- Born: 11 March 1914 Brisbane, Queensland, Australia
- Died: 12 January 1999 (aged 84)
- Spouse: Lorna McCafferty
- Children: Six

= Jack McCafferty =

Australian politician

John Francis McCafferty (1914-1999) was one of the pioneers of the bus and coach industry in Australia, founder of McCafferty's Coaches and mayor of Toowoomba for 9 years.

McCafferty was born at Breakfast Creek, Brisbane on 11 March 1914, the son of James McCafferty, a railway engine driver, and Martha.

During the depression in the 1930s, he operated a milk run with a horse and cart in Wilsonton.

On 1 April 1940, McCafferty began his first bus run, purchasing the Picnic Point to Rangeville service. Later in 1950, he acquired a co-ordinated bus-rail link from Toowoomba to Brisbane. Over the following years, he acquired further services, building the McCafferty's Coaches business into an Australia-wide coach service. His coach business was later merged into Greyhound Australia.
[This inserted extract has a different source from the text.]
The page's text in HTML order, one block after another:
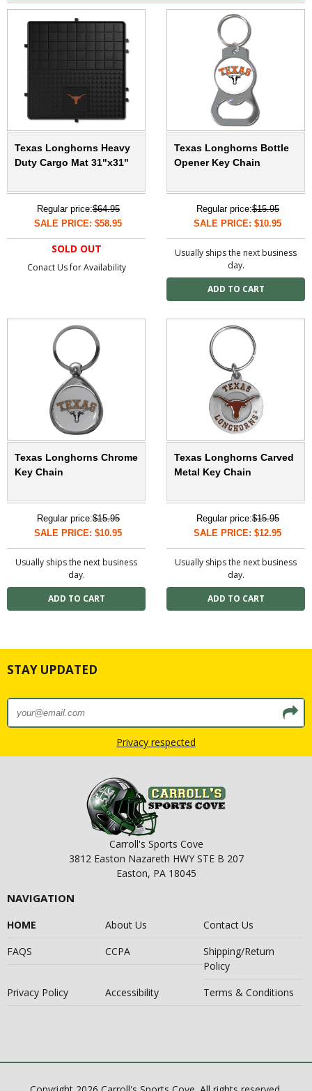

In 1955, McCafferty was elected as an alderman to the Toowoomba City Council and within three years he was the 58th mayor of Toowoomba, an office he held for nine years until his defeat in 1967. During this time, he came to be regarded as a dynamic mayor who put Toowoomba on the map.

McCafferty died on 12 January 1999 at the age of 84 after a 2-year battle with cancer. His funeral was held at St Patrick's Cathedral and was attended by more than 1,000 people.